Saturday, January 30, 2010

Awake With the Wolf Moon

I remember exactly when I stopped fearing the night. I was at a slumber party to celebrate a friend's thirteenth birthday. Restless, feeling our oats, we went for a late night walk- only to find there was no need of flashlights. Though cast in silver, the world was still familiar under the full moon. Walking confidently abroad in the small hours, some sort of adult understanding switched on in me, and I changed- my child's fear of the dark dissipated. Never again would I want a nightlight.

Indeed, since that fundamental change, I have needed the dark to sleep well at night: so while I appreciate the luminosity of the full reflecting moon, it is ever and anon the bane of my slumberous existence. Like Macbeth, it murders sleep.

Which is why after some fitful dozing, followed by much tossing and turning (mind and body), I gave up the ghost. I explained my predicament to Dave when he surfaced slightly at my movement, then tucked him in to make up for the lack of my heat.

There is, of late, much to keep my mind occupied when I would rather it rest. What ultimately wrested me out of bed was a preoccupation with town politics. In two month's time, we will assemble, some forty or so residents, to vote on town officers and budget items for the year, among other things. The last two years saw little in the way of controversy, or change. This year will be a very different story.

We have known for some time that our second and third selectmen, young men both, would not be standing for office again. What we have recently learned is that the first selectman, a widow in her sixties, will not be standing for re-election. For years now, she has held the office. And no one would dare run against her, because lacking the income from the position, she would be unable to stay on the island. She's done her job as she sees fit, but cannot check email to save her life and is not willing to embrace even expedient technology. It's problematic for running a town in the 21st century, but who is going to vote against a long-time resident widow whose economic mainstay is that job? I cast my vote for her last year. This is how welfare works on the island.

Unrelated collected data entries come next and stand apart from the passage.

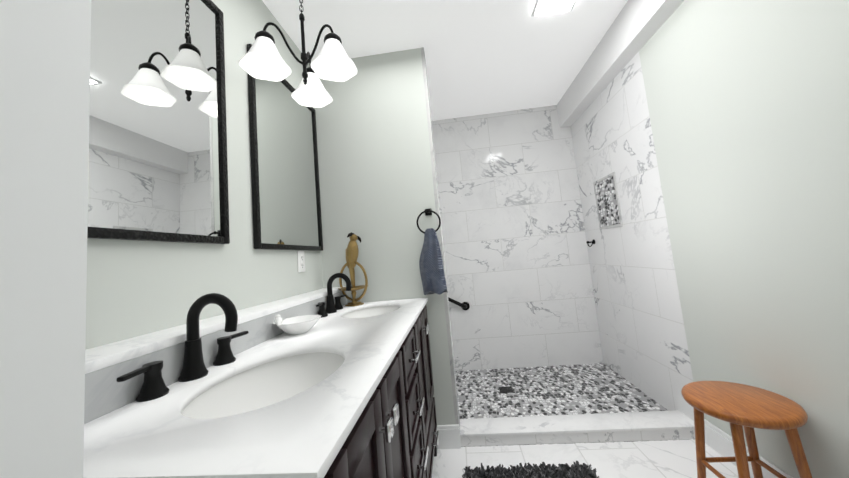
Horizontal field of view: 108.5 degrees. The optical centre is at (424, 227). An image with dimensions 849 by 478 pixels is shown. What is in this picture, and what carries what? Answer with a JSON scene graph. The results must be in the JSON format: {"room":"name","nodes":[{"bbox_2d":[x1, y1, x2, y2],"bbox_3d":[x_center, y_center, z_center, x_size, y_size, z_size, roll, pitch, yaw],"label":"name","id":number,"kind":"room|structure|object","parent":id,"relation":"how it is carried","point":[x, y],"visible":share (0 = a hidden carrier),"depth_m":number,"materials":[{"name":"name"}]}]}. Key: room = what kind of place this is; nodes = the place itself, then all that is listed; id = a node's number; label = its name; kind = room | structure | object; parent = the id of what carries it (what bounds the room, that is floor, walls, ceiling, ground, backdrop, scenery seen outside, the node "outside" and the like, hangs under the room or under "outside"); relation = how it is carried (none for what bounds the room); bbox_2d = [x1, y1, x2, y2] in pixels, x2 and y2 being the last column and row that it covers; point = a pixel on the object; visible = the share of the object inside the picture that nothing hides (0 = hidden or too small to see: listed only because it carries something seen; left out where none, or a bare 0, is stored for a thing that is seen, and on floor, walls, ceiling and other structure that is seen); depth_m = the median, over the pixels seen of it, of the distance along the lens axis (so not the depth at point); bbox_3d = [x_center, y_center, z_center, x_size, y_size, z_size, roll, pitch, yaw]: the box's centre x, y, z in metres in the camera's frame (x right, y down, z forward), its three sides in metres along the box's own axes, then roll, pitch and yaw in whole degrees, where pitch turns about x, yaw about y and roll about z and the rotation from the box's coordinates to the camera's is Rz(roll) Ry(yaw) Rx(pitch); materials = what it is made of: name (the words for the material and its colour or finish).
{"room":"bathroom","nodes":[
{"label":"bathroom","id":0,"kind":"room"},
{"bbox_2d":[85,0,322,349],"bbox_3d":[-0.780,0.057,1.180,0.100,2.440,1.845,-6,-5,5],"label":"wall","id":1,"kind":"structure","parent":0,"point":[135,288],"depth_m":1.12,"materials":[{"name":"grey paint"}]},
{"bbox_2d":[87,0,229,243],"bbox_3d":[-0.794,-0.420,0.848,0.022,0.915,0.640,-6,-5,5],"label":"mirror","id":2,"kind":"object","parent":1,"relation":"attached to","point":[158,166],"visible":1,"depth_m":0.89,"materials":[{"name":"black mirror"}]},
{"bbox_2d":[247,44,322,250],"bbox_3d":[-0.714,-0.339,1.639,0.022,0.920,0.640,-6,-5,5],"label":"mirror","id":3,"kind":"object","parent":1,"relation":"attached to","point":[286,205],"visible":0.96,"depth_m":1.55,"materials":[{"name":"black mirror"}]},
{"bbox_2d":[297,251,304,271],"bbox_3d":[-0.667,0.183,1.660,0.010,0.116,0.072,-6,-5,5],"label":"electrical outlet","id":4,"kind":"object","parent":1,"relation":"attached to","point":[301,260],"visible":1,"depth_m":1.65,"materials":[{"name":"white plastic"}]},
{"bbox_2d":[313,47,459,428],"bbox_3d":[-0.272,0.053,1.980,0.764,2.370,0.164,-6,-5,5],"label":"wall","id":5,"kind":"structure","parent":0,"point":[377,174],"depth_m":1.93,"materials":[{"name":"grey paint"}]},
{"bbox_2d":[416,208,447,294],"bbox_3d":[0.038,0.136,1.819,0.152,0.514,0.082,-6,-5,5],"label":"towel ring","id":6,"kind":"object","parent":5,"relation":"attached to","point":[432,274],"visible":1,"depth_m":1.78,"materials":[{"name":"blue fabric"}]},
{"bbox_2d":[419,228,447,294],"bbox_3d":[0.043,0.198,1.803,0.152,0.387,0.062,-6,-5,5],"label":"hanging towel","id":7,"kind":"object","parent":6,"relation":"hanging from","point":[432,274],"depth_m":1.78,"materials":[{"name":"blue fabric"}]},
{"bbox_2d":[436,424,460,448],"bbox_3d":[-0.175,1.228,1.779,0.764,0.125,0.014,-6,-5,5],"label":"baseboard","id":8,"kind":"structure","parent":5,"relation":"attached to","point":[449,436],"depth_m":1.74,"materials":[{"name":"white paint"}]},
{"bbox_2d":[262,0,627,120],"bbox_3d":[0.152,-1.325,0.989,2.250,0.100,4.350,-6,-5,5],"label":"ceiling","id":9,"kind":"structure","parent":0,"point":[487,56],"depth_m":1.94,"materials":[{"name":"white paint"}]},
{"bbox_2d":[239,0,356,107],"bbox_3d":[-0.506,-0.890,1.334,0.424,0.582,0.435,-6,-5,5],"label":"chandelier","id":10,"kind":"object","parent":9,"relation":"hanging from","point":[261,59],"visible":1,"depth_m":1.27,"materials":[{"name":"white glass"}]},
{"bbox_2d":[531,0,576,16],"bbox_3d":[0.717,-1.261,1.582,0.230,0.014,0.390,-6,-5,5],"label":"ceiling light panel","id":11,"kind":"object","parent":9,"relation":"attached to","point":[543,7],"visible":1,"depth_m":1.72,"materials":[{"name":"white paint"}]},
{"bbox_2d":[557,0,684,127],"bbox_3d":[1.133,-1.256,0.884,0.100,0.230,4.150,-6,-5,5],"label":"ceiling soffit","id":12,"kind":"structure","parent":9,"relation":"attached to","point":[635,26],"depth_m":1.94,"materials":[{"name":"white paint"}]},
{"bbox_2d":[432,105,602,370],"bbox_3d":[0.479,0.168,2.969,2.250,2.540,0.100,-6,-5,5],"label":"wall","id":13,"kind":"structure","parent":0,"point":[518,270],"depth_m":2.88,"materials":[{"name":"tile"}]},
{"bbox_2d":[448,297,469,309],"bbox_3d":[0.104,0.617,2.883,0.615,0.372,0.066,-6,-5,5],"label":"grab rail","id":14,"kind":"object","parent":13,"relation":"attached to","point":[464,305],"visible":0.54,"depth_m":2.83,"materials":[{"name":"black metal"}]},
{"bbox_2d":[432,440,750,477],"bbox_3d":[0.322,1.146,0.203,2.250,0.100,3.055,-6,-5,5],"label":"floor","id":15,"kind":"structure","parent":0,"point":[660,459],"depth_m":1.57,"materials":[{"name":"tile"}]},
{"bbox_2d":[203,298,438,477],"bbox_3d":[-0.256,0.810,1.077,0.535,0.834,1.462,-6,-5,5],"label":"bathroom vanity","id":16,"kind":"object","parent":15,"relation":"on","point":[393,435],"depth_m":0.86,"materials":[{"name":"brown wood"}]},
{"bbox_2d":[83,298,426,477],"bbox_3d":[-0.301,0.389,1.121,0.501,0.018,1.484,-6,-5,5],"label":"countertop","id":17,"kind":"structure","parent":16,"relation":"on","point":[280,406],"depth_m":0.56,"materials":[{"name":"white stone"}]},
{"bbox_2d":[273,314,320,334],"bbox_3d":[-0.480,0.357,1.156,0.174,0.081,0.186,-6,-5,5],"label":"dish","id":18,"kind":"object","parent":17,"relation":"on","point":[296,325],"visible":1,"depth_m":1.12,"materials":[{"name":"white ceramic"}]},
{"bbox_2d":[338,232,368,306],"bbox_3d":[-0.424,0.240,1.792,0.207,0.426,0.169,-6,-5,5],"label":"sculpture","id":19,"kind":"object","parent":17,"relation":"on","point":[352,250],"visible":0.98,"depth_m":1.78,"materials":[{"name":"brown metal"}]},
{"bbox_2d":[462,461,598,477],"bbox_3d":[0.454,1.139,1.110,0.657,0.060,0.807,-6,-5,5],"label":"shag rug","id":20,"kind":"object","parent":15,"relation":"on","point":[565,470],"visible":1,"depth_m":1.44,"materials":[{"name":"grey carpet"}]},
{"bbox_2d":[460,410,694,446],"bbox_3d":[0.473,1.201,1.805,2.050,0.070,0.168,-6,-5,5],"label":"shower curb","id":21,"kind":"structure","parent":15,"relation":"on","point":[621,427],"depth_m":1.73,"materials":[{"name":"stone"}]},
{"bbox_2d":[681,381,811,477],"bbox_3d":[1.231,0.879,1.162,0.340,0.452,0.340,-6,-5,5],"label":"wooden stool","id":22,"kind":"object","parent":15,"relation":"on","point":[738,407],"visible":1,"depth_m":1.14,"materials":[{"name":"brown wood"}]},
{"bbox_2d":[571,0,848,477],"bbox_3d":[1.330,-0.170,0.770,0.100,2.440,4.150,-6,-5,5],"label":"wall","id":23,"kind":"structure","parent":0,"point":[748,104],"depth_m":1.32,"materials":[{"name":"grey paint"}]},
{"bbox_2d":[586,239,594,246],"bbox_3d":[1.450,0.138,2.673,0.064,0.062,0.044,-6,-5,5],"label":"robe hook","id":24,"kind":"object","parent":23,"relation":"attached to","point":[592,241],"visible":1,"depth_m":2.67,"materials":[{"name":"black metal"}]},
{"bbox_2d":[593,172,622,229],"bbox_3d":[1.421,-0.195,2.382,0.006,0.400,0.340,-6,-5,5],"label":"shower niche","id":25,"kind":"object","parent":23,"relation":"attached to","point":[607,202],"visible":1,"depth_m":2.36,"materials":[{"name":"grey tile"}]},
{"bbox_2d":[704,419,792,477],"bbox_3d":[1.321,0.936,0.122,0.014,0.125,3.055,-6,-5,5],"label":"baseboard","id":26,"kind":"structure","parent":23,"relation":"attached to","point":[718,440],"depth_m":1.48,"materials":[{"name":"white paint"}]},
{"bbox_3d":[-0.601,0.789,1.078,0.131,0.937,1.565,-6,-5,5],"label":"wall","id":27,"kind":"structure","parent":0,"visible":0},
{"bbox_2d":[84,286,346,423],"bbox_3d":[-0.631,0.366,1.118,0.146,0.125,1.563,-6,-5,5],"label":"backsplash","id":28,"kind":"structure","parent":27,"relation":"on","point":[106,367],"depth_m":0.73,"materials":[{"name":"stone"}]},
{"bbox_3d":[-0.611,-0.043,0.302,0.413,2.440,0.120,-6,-5,5],"label":"wall","id":29,"kind":"structure","parent":0,"visible":0},
{"bbox_2d":[0,0,90,477],"bbox_3d":[-0.397,-0.065,0.275,0.020,2.440,0.145,-6,-5,5],"label":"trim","id":30,"kind":"structure","parent":29,"relation":"attached to","point":[45,50],"depth_m":0.30,"materials":[{"name":"white paint"}]},
{"label":"outside","id":31,"kind":"structure","parent":0,"visible":0},
{"bbox_2d":[455,363,694,446],"bbox_3d":[0.539,1.327,2.390,2.250,0.120,1.035,-6,-5,5],"label":"floor","id":32,"kind":"structure","parent":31,"point":[596,388],"depth_m":2.25,"materials":[{"name":"tile"}]},
{"bbox_2d":[498,386,513,392],"bbox_3d":[0.630,1.253,2.365,0.104,0.004,0.104,-6,-5,5],"label":"shower drain","id":33,"kind":"object","parent":32,"relation":"on","point":[507,389],"visible":1,"depth_m":2.36,"materials":[{"name":"grey metal"}]}
]}

Recently, she has decided that it is time to move on- on to the mainland. She won't be accepting nomination this year.

So now there are one, two, three selectman seats open- and who shall fill them? The pool of potential candidates is a quickly shrinking puddle. It was going to be a chore to fill two of the three places, and those were the seats with the (supposedly) smaller workloads. Add in increasingly tense dynamics socially, and the task looms Herculean.

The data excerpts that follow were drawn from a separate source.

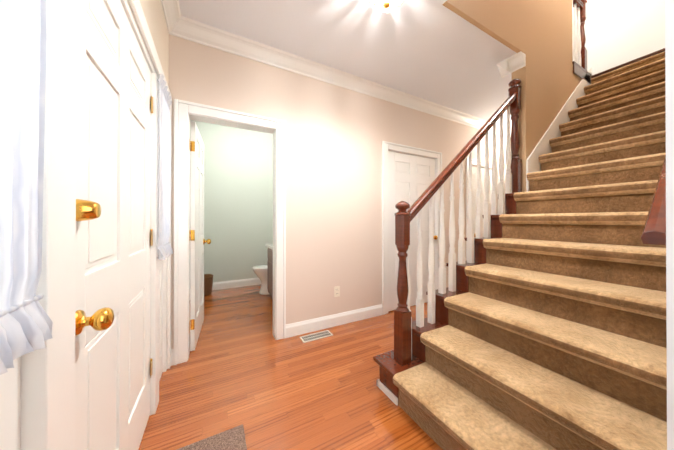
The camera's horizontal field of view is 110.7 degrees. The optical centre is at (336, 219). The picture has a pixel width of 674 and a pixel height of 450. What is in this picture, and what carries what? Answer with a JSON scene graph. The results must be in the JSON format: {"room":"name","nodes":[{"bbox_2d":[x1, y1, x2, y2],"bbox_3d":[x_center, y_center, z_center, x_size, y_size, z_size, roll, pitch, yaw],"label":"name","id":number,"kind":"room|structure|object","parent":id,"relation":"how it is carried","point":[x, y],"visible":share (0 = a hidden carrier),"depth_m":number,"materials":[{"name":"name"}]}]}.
{"room":"entrance hall","nodes":[
{"label":"entrance hall","id":0,"kind":"room"},
{"bbox_2d":[140,0,168,86],"bbox_3d":[-0.016,-0.224,-0.801,0.150,2.750,5.930,0,0,-28],"label":"wall","id":1,"kind":"structure","parent":0,"point":[154,17],"depth_m":1.53,"materials":[{"name":"beige paint"}]},
{"bbox_2d":[0,0,52,374],"bbox_3d":[-0.484,-0.336,0.309,0.042,1.132,0.340,0,0,-28],"label":"curtain","id":2,"kind":"object","parent":1,"relation":"attached to","point":[26,322],"visible":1,"depth_m":0.40,"materials":[{"name":"white fabric"}]},
{"bbox_2d":[75,0,152,449],"bbox_3d":[-0.880,0.137,0.998,0.116,2.015,0.938,0,0,-28],"label":"front door","id":3,"kind":"structure","parent":1,"relation":"in","point":[114,239],"depth_m":0.85,"materials":[{"name":"white wood"}]},
{"bbox_2d":[0,0,285,449],"bbox_3d":[-0.552,0.083,1.206,1.096,2.148,2.121,0,0,-28],"label":"door frame","id":4,"kind":"structure","parent":1,"relation":"attached to","point":[37,399],"depth_m":0.56,"materials":[{"name":"white wood"}]},
{"bbox_2d":[157,74,172,259],"bbox_3d":[-1.164,-0.322,1.590,0.042,1.152,0.410,0,0,-28],"label":"curtain","id":5,"kind":"object","parent":1,"relation":"attached to","point":[164,248],"visible":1,"depth_m":1.51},
{"bbox_2d":[161,0,184,31],"bbox_3d":[-0.766,-1.537,0.871,0.090,0.115,2.040,0,0,-28],"label":"crown molding","id":6,"kind":"structure","parent":1,"relation":"attached to","point":[178,25],"depth_m":1.75,"materials":[{"name":"white wood"}]},
{"bbox_2d":[191,120,272,281],"bbox_3d":[-0.695,-0.215,2.335,1.590,2.750,0.005,0,0,-28],"label":"wall","id":7,"kind":"structure","parent":0,"point":[238,197],"depth_m":2.18,"materials":[{"name":"green paint"}]},
{"bbox_2d":[138,284,442,449],"bbox_3d":[1.989,1.218,1.527,5.890,0.120,8.170,0,0,-28],"label":"floor","id":8,"kind":"structure","parent":0,"point":[254,377],"depth_m":1.60,"materials":[{"name":"brown wood"}]},
{"bbox_2d":[204,274,212,295],"bbox_3d":[-2.058,1.019,3.608,0.260,0.290,0.260,0,0,-28],"label":"basket","id":9,"kind":"object","parent":8,"relation":"on","point":[208,281],"visible":0.6,"depth_m":3.56,"materials":[{"name":"wicker"}]},
{"bbox_2d":[177,424,246,449],"bbox_3d":[-0.564,1.150,0.930,0.420,0.012,0.630,0,0,-28],"label":"door mat","id":10,"kind":"object","parent":8,"relation":"on","point":[232,438],"visible":1,"depth_m":1.20,"materials":[{"name":"grey carpet"}]},
{"bbox_2d":[212,278,260,289],"bbox_3d":[-1.613,1.103,4.061,1.589,0.125,0.016,0,0,-28],"label":"baseboard","id":11,"kind":"structure","parent":8,"relation":"on","point":[251,281],"depth_m":3.99,"materials":[{"name":"white wood"}]},
{"bbox_2d":[252,264,268,294],"bbox_3d":[-1.009,0.780,3.757,0.677,0.770,0.420,0,0,-28],"label":"toilet","id":12,"kind":"object","parent":8,"relation":"on","point":[260,271],"visible":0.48,"depth_m":3.60,"materials":[{"name":"white ceramic"}]},
{"bbox_2d":[266,244,272,298],"bbox_3d":[-0.595,0.713,3.231,0.611,0.900,0.830,0,0,-28],"label":"bathroom vanity","id":13,"kind":"object","parent":8,"relation":"on","point":[270,269],"visible":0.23,"depth_m":3.25,"materials":[{"name":"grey wood"}]},
{"bbox_2d":[300,330,332,342],"bbox_3d":[-0.203,1.157,2.308,0.310,0.007,0.115,0,0,-28],"label":"floor vent","id":14,"kind":"object","parent":8,"relation":"in","point":[315,336],"visible":1,"depth_m":2.30,"materials":[{"name":"silver metal"}]},
{"bbox_2d":[373,0,666,449],"bbox_3d":[2.437,-0.880,2.106,4.328,4.080,1.218,0,0,-28],"label":"staircase","id":15,"kind":"structure","parent":8,"relation":"on","point":[542,326],"depth_m":1.45,"materials":[{"name":"carpet"}]},
{"bbox_2d":[169,34,505,348],"bbox_3d":[1.112,-0.212,3.222,5.615,2.750,0.120,0,0,-28],"label":"wall","id":16,"kind":"structure","parent":0,"point":[336,136],"depth_m":2.50,"materials":[{"name":"beige paint"}]},
{"bbox_2d":[189,121,210,350],"bbox_3d":[-1.376,0.143,2.346,0.186,2.015,0.762,0,0,-28],"label":"room door","id":17,"kind":"structure","parent":16,"relation":"in","point":[197,240],"depth_m":2.13,"materials":[{"name":"white wood"}]},
{"bbox_2d":[286,304,381,337],"bbox_3d":[0.022,1.098,2.563,1.195,0.125,0.016,0,0,-28],"label":"baseboard","id":18,"kind":"structure","parent":16,"relation":"attached to","point":[308,326],"depth_m":2.51,"materials":[{"name":"white wood"}]},
{"bbox_2d":[334,286,339,296],"bbox_3d":[0.000,0.791,2.556,0.070,0.114,0.008,0,0,-28],"label":"electrical outlet plate","id":19,"kind":"object","parent":16,"relation":"attached to","point":[336,291],"visible":1,"depth_m":2.55,"materials":[{"name":"beige plastic"}]},
{"bbox_2d":[167,17,510,137],"bbox_3d":[1.161,-1.530,3.133,5.615,0.115,0.090,0,0,-28],"label":"crown molding","id":20,"kind":"structure","parent":16,"relation":"attached to","point":[195,31],"depth_m":2.37,"materials":[{"name":"white wood"}]},
{"bbox_2d":[382,141,441,314],"bbox_3d":[0.995,0.140,3.159,0.920,2.045,0.122,0,0,-28],"label":"door frame","id":21,"kind":"structure","parent":16,"relation":"attached to","point":[435,213],"depth_m":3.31,"materials":[{"name":"white wood"}]},
{"bbox_2d":[388,151,437,310],"bbox_3d":[1.027,0.147,3.098,0.874,2.012,0.111,0,0,-28],"label":"closet door","id":22,"kind":"structure","parent":16,"relation":"in","point":[411,178],"depth_m":3.10,"materials":[{"name":"white wood"}]},
{"bbox_2d":[472,166,492,236],"bbox_3d":[2.440,0.149,3.849,0.774,2.012,0.111,0,0,-28],"label":"hall door","id":23,"kind":"structure","parent":16,"relation":"in","point":[474,177],"depth_m":3.84,"materials":[{"name":"white wood"}]},
{"bbox_2d":[466,158,499,260],"bbox_3d":[2.442,0.104,3.845,0.972,2.121,0.024,0,0,-28],"label":"door frame","id":24,"kind":"structure","parent":16,"relation":"attached to","point":[474,161],"depth_m":3.62,"materials":[{"name":"white wood"}]},
{"bbox_2d":[179,0,515,126],"bbox_3d":[1.946,-1.717,1.496,5.765,0.250,8.140,0,0,-28],"label":"ceiling","id":25,"kind":"structure","parent":0,"point":[436,51],"depth_m":2.08,"materials":[{"name":"white paint"}]},
{"bbox_2d":[367,0,403,12],"bbox_3d":[0.320,-1.473,1.492,0.280,0.237,0.280,0,0,-28],"label":"flush-mount light fixture","id":26,"kind":"object","parent":25,"relation":"attached to","point":[386,5],"visible":1,"depth_m":1.52,"materials":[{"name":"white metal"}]},
{"bbox_2d":[442,0,580,191],"bbox_3d":[2.447,-1.589,2.642,3.803,5.500,0.123,0,0,-28],"label":"wall","id":27,"kind":"structure","parent":0,"point":[538,33],"depth_m":2.25,"materials":[{"name":"beige paint"}]},
{"bbox_2d":[497,56,524,77],"bbox_3d":[2.866,-1.530,2.986,2.740,0.115,0.090,0,0,-28],"label":"crown molding","id":28,"kind":"structure","parent":27,"relation":"attached to","point":[507,66],"depth_m":2.31,"materials":[{"name":"white wood"}]},
{"bbox_2d":[573,0,664,74],"bbox_3d":[4.020,-1.585,3.864,0.120,5.500,3.080,0,0,-28],"label":"wall","id":29,"kind":"structure","parent":0,"point":[618,32],"depth_m":3.43,"materials":[{"name":"white paint"}]},
{"bbox_3d":[2.181,-1.593,1.212,5.615,5.500,0.120,0,0,-28],"label":"wall","id":30,"kind":"structure","parent":0,"visible":0},
{"bbox_2d":[665,0,673,449],"bbox_3d":[0.271,0.091,0.193,1.062,2.125,0.129,0,0,-28],"label":"door frame","id":31,"kind":"structure","parent":30,"relation":"attached to","point":[669,51],"depth_m":0.48,"materials":[{"name":"white wood"}]}
]}

I have a million other things to worry about right now, but this was the preoccupation my mind picked up as the moonlight poured in the bedroom windows. Sun light or dark of night, I guess I can't know what's around the bend.

Tuesday, January 19, 2010

Two Crossings

Not a soul in the state wanted to get out of bed today, and I was no exception. Our Martin Luther King holiday was whumped with snow: heavy, wet, sticking snow, the kind that will break your back if you aren't careful. The snow that could build a million snowpeople and sculptures.

I did not want to get up.

But up I got.

After hitting snooze a couple of times, and perhaps maybe after Dave had rolled out of bed to start the coffee.

I am, once out of bed, a morning person. Which is good, because by the time I was out of the flannel and into the chill air, it was about a quarter to five. Some days, I have to be at work at 7:15- and whether staying with my parents on the mainland, or (occasionally) having Dave bring me uptown in his boat, this necessitates being out the door by 6 a.m. So it was in the last moments of the pitch black night, we arrived at the town landing. Dave's skiff was full of snow, full of water. The outboard was about as excited to get moving as I had been. The easiest task, untying the painter from the float, was mine. Despite Dave's assumptions, the rope had not frozen, so I didn't have to fight the structure of ice.

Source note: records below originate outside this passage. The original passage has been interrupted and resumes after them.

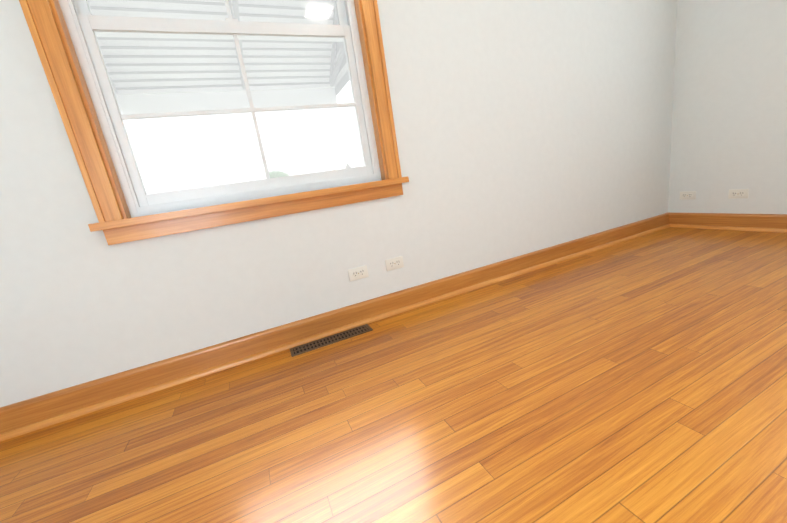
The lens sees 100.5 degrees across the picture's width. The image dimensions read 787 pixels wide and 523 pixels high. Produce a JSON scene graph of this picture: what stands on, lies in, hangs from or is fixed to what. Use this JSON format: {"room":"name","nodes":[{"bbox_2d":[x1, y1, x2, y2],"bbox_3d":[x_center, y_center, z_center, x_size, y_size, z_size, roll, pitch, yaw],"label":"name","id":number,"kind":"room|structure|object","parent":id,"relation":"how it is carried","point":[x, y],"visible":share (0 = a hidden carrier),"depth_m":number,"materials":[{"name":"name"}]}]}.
{"room":"empty room","nodes":[
{"label":"empty room","id":0,"kind":"room"},
{"bbox_2d":[0,0,677,406],"bbox_3d":[0.145,-1.033,1.769,4.700,2.515,0.200,-14,14,-22],"label":"wall","id":1,"kind":"structure","parent":0,"point":[526,126],"depth_m":1.69,"materials":[{"name":"paint"}]},
{"bbox_2d":[19,0,408,244],"bbox_3d":[-0.665,-0.976,1.363,1.312,1.581,0.220,-14,14,-22],"label":"window","id":2,"kind":"structure","parent":1,"relation":"in","point":[65,34],"depth_m":1.38,"materials":[{"name":"brown wood"}]},
{"bbox_2d":[88,0,349,114],"bbox_3d":[-0.985,-1.490,1.829,1.476,1.002,0.995,-14,14,-22],"label":"canopy","id":3,"kind":"object","parent":1,"relation":"attached to","point":[199,53],"depth_m":2.16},
{"bbox_2d":[0,212,671,441],"bbox_3d":[0.371,0.138,1.942,4.300,0.115,0.034,-14,14,-22],"label":"baseboard","id":4,"kind":"structure","parent":1,"relation":"attached to","point":[37,413],"depth_m":1.55,"materials":[{"name":"brown wood"}]},
{"bbox_2d":[348,265,368,281],"bbox_3d":[-0.181,0.061,1.692,0.104,0.064,0.009,-14,14,-22],"label":"electrical outlet","id":5,"kind":"object","parent":1,"relation":"attached to","point":[360,272],"visible":1,"depth_m":1.69,"materials":[{"name":"white plastic"}]},
{"bbox_2d":[385,256,403,270],"bbox_3d":[0.007,0.011,1.769,0.104,0.064,0.009,-14,14,-22],"label":"electrical outlet","id":6,"kind":"object","parent":1,"relation":"attached to","point":[394,263],"visible":1,"depth_m":1.77,"materials":[{"name":"white plastic"}]},
{"bbox_2d":[0,227,786,522],"bbox_3d":[1.114,0.525,0.363,4.700,0.120,4.000,-14,14,-22],"label":"floor","id":7,"kind":"structure","parent":0,"point":[642,379],"depth_m":0.99,"materials":[{"name":"brown wood"}]},
{"bbox_2d":[290,324,372,356],"bbox_3d":[-0.301,0.379,1.603,0.400,0.009,0.086,-14,14,-22],"label":"floor vent","id":8,"kind":"object","parent":7,"relation":"in","point":[323,342],"visible":1,"depth_m":1.60,"materials":[{"name":"brown metal"}]},
{"bbox_2d":[668,0,786,213],"bbox_3d":[2.987,-1.239,0.798,0.200,2.515,3.800,-14,14,-22],"label":"wall","id":9,"kind":"structure","parent":0,"point":[729,122],"depth_m":2.26,"materials":[{"name":"paint"}]},
{"bbox_2d":[680,191,695,199],"bbox_3d":[2.321,-0.521,2.585,0.009,0.064,0.104,-14,14,-22],"label":"electrical outlet","id":10,"kind":"object","parent":9,"relation":"attached to","point":[687,195],"visible":1,"depth_m":2.58,"materials":[{"name":"white plastic"}]},
{"bbox_2d":[672,212,786,232],"bbox_3d":[3.019,-0.074,1.122,0.034,0.115,3.480,-14,14,-22],"label":"baseboard","id":11,"kind":"structure","parent":9,"relation":"attached to","point":[722,221],"depth_m":2.37,"materials":[{"name":"brown wood"}]},
{"bbox_2d":[728,189,748,198],"bbox_3d":[2.441,-0.478,2.319,0.009,0.064,0.104,-14,14,-22],"label":"electrical outlet","id":12,"kind":"object","parent":9,"relation":"attached to","point":[737,193],"visible":1,"depth_m":2.32,"materials":[{"name":"white plastic"}]},
{"label":"outside","id":13,"kind":"structure","parent":0,"visible":0},
{"bbox_3d":[2.562,1.325,3.154,280.000,0.220,280.000,-14,14,-22],"label":"ground","id":14,"kind":"structure","parent":13,"visible":0},
{"bbox_2d":[269,170,288,177],"bbox_3d":[-4.980,-2.442,15.382,1.157,3.654,1.178,-14,14,-22],"label":"tree","id":15,"kind":"object","parent":14,"relation":"on","point":[277,175],"depth_m":14.52,"materials":[{"name":"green plant"}]},
{"bbox_2d":[248,159,334,180],"bbox_3d":[-11.232,-8.255,37.736,9.200,6.300,10.250,-14,14,-22],"label":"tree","id":16,"kind":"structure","parent":14,"relation":"on","point":[292,169],"depth_m":36.94,"materials":[{"name":"plant"}]},
{"bbox_2d":[345,160,363,168],"bbox_3d":[-1.305,-10.669,41.813,8.700,6.100,10.250,-14,14,-22],"label":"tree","id":17,"kind":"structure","parent":14,"relation":"on","point":[355,165],"depth_m":39.65,"materials":[{"name":"plant"}]}
]}

This easy task was my only task for this first step. Dave bailed out the boat: Dave got the engine running. Makes sense since he's the boat guy and I'm the greenhorn. Unfortunately, Dave recently fell while doing carpentry, and fractured the hell out of his left radius (look it up: he's got the second or third type). So Dave was doing this all one-handed.

Funny thing about your hands and arms- you don't notice 'em until you can't use them. And you don't just use them for obvious things, like oh say... work and chores- you also use them for balance. Which is always helpful when on a boat, right?

He didn't fall in.

I know, that's where it seems like I was going. But he didn't. Every time it seemed like he would topple out, he would shift his weight quick enough to recover because, sling or no sling, he knows what he is doing. In my mind he did fall, of course. I was raised to be a worrier, and after my uncle almost kicked it during dinner last fall, my mind floods with contingency plans whenever I sense any risk, or potential for major injury. So I ran through how I would need to respond- not a terrifying mental exercise when it's low tide, you're at the float and there's not a lot of water under you and only a little more distance to the shore. It gets exponentially horrific as you move away from the float. Having the visuals from the movie Titanic in one's shadow archive really does not help.

But the chances of capsizing in the middle of an iceberg-less thoroughfare on a flat calm morning (as it was this morning) are pretty much zilch. I know when I am being needlessly paranoid. And I was being needlessly paranoid.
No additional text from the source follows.